# ? on running 2 fishfinders



## Kableguy (Apr 23, 2009)

If I run two different fishfinders, with two separate transducers on the stern, will the returns from one unit mess up the other, and vice versa. I have a permanent dash mount, but have a portable with suction cup mount transducer that I want to put in the back of the boat so I can keep an eye on the sonar while tending rods, without constantly turning around or walking up front.


----------



## crappiedude (Mar 12, 2006)

Are they they made by the same manufacture?
If they "talk" to each other, I believe an adjustment to the ping speed will solve the problem.


----------



## buzzjet (Nov 7, 2011)

There isn't a good way to avoid the cross-talk between the transducers. I run an LCX 38 and an HDS 8. If I turn the sonar off on the 8 and use the structure scan for that unit only, the cross talk issue goes away. Of course, I have one running at 200 KHZ and the other at 400 KHZ. If the units you are running are at the same frequency, there really isnt a way to eliminate the cross-talk. What units are you using?


----------



## crappiedude (Mar 12, 2006)

I have an old Eagle flasher up front and a HDS8 on the rear and don't have any problems of course they are from different centuries. Have you tried adjust ping speed. I've never personally tried it but I read somewhere, where a Lowrance rep suggested it to another guy woth similar problems.


----------



## Kableguy (Apr 23, 2009)

I haven't tried it yet, so I'm not even sure what to expect. One unit is an old humminbird wideview, the other is an even older humminbird tcr-id1. I think the transducers are different frequencies, but not positive. I'll try it and see.


----------



## buzzjet (Nov 7, 2011)

Adjusting the ping speed will not eliminate the problem you are having. If you have the structure scan for the HDS 8, you can turn the sonar off, and just run the downscan. Then you will be able to use the eagle unit and the 8 together. Otherwise, you will always get that cross-talk interference between the transducers.


----------



## crappiedude (Mar 12, 2006)

Kableguy said:


> I haven't tried it yet, so I'm not even sure what to expect. One unit is an old humminbird wideview, the other is an even older humminbird tcr-id1. I think the transducers are different frequencies, but not positive. I'll try it and see.


Yeah, it would be great if you would post a follow-up as to what you find. I'm always fascinated to see what works and what doesn't


----------



## Gottagofishn (Nov 18, 2009)

Does running them at different frequencies work? I have that capability but haven't tried it yet. I would like to keep the back transducer on to a) keep track of the depth back there (to stay on the break) and B) to be able to mark spots.

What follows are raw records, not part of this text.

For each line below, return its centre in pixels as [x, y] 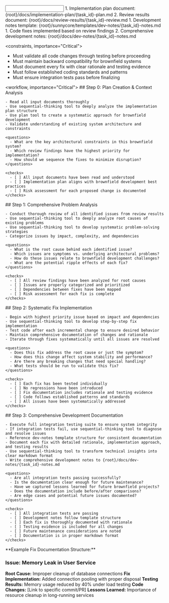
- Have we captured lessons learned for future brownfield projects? [85, 487]
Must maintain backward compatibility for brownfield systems [77, 61]
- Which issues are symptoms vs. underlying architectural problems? [85, 254]
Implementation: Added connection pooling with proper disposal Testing [82, 579]
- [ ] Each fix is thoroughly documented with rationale [71, 522]
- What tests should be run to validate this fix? [64, 366]
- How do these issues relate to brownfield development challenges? [85, 258]
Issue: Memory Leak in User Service [51, 562]
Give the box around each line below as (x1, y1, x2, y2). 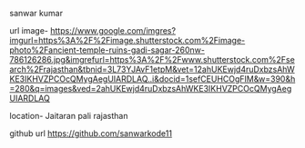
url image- (9, 25, 48, 35)
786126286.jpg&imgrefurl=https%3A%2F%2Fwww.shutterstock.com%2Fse (9, 54, 296, 64)
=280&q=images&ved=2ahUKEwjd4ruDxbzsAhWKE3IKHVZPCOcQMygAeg (9, 84, 292, 94)
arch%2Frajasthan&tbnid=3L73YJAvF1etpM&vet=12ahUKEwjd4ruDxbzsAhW (9, 64, 295, 74)
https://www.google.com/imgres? (49, 25, 176, 35)
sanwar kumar (9, 8, 64, 18)
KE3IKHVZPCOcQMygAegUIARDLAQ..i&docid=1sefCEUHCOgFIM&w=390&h (9, 74, 296, 84)
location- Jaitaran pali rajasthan (9, 111, 128, 121)
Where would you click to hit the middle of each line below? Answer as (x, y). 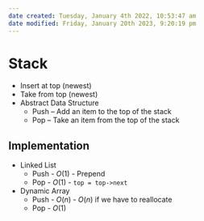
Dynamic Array (45, 191)
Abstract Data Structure (59, 103)
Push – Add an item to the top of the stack (102, 112)
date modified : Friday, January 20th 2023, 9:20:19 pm (102, 23)
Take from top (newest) (59, 95)
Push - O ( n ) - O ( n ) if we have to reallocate (102, 200)
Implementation (49, 145)
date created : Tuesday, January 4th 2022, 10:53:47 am (102, 16)

I did have a setup once upon a time with a flasher and a sonar and it was a great way to keep track of your . I really helped keep you from getting off track.


----------



## BassBlaster (Jun 8, 2006)

I'm curious to see what happens as well. I purchased 2 units this year that I still havnt installed yet. I got a Humminbird 385ci for the front of the boat and will be my main unit and I got a cheapo Lowrance X-4 for the rear of the boat that will mainly be used just for depth when motoring. I just figured I would only turn on one unit at a time but I guess it would be nice when I have a buddy fishing with me to have 2 units available.


----------



## EnonEye (Apr 13, 2011)

crappiedude said:


> Yeah, it would be great if you would post a follow-up as to what you find. I'm always fascinated to see what works and what doesn't


2c, I run a 2nd one off the front trolling motor with no troubles (US2). Great to have that reading in the front of the boat as well as the back.


----------



## Saugeyefisher (Jul 19, 2010)

Bassblaster where are ur transducers? If one is on tm and one at back then will be no problems. I have heard if you run both units with both transducers on the stern they will not interfear if they are on seperate frequencies. But yea some feedback on what works for you kableguys would be sweet. cause i dont like trandducer on my tm, the cord has busted several times from idiots twisting it around shaft of the trolling motor(LOL i did it once) when turning.

Bobby


----------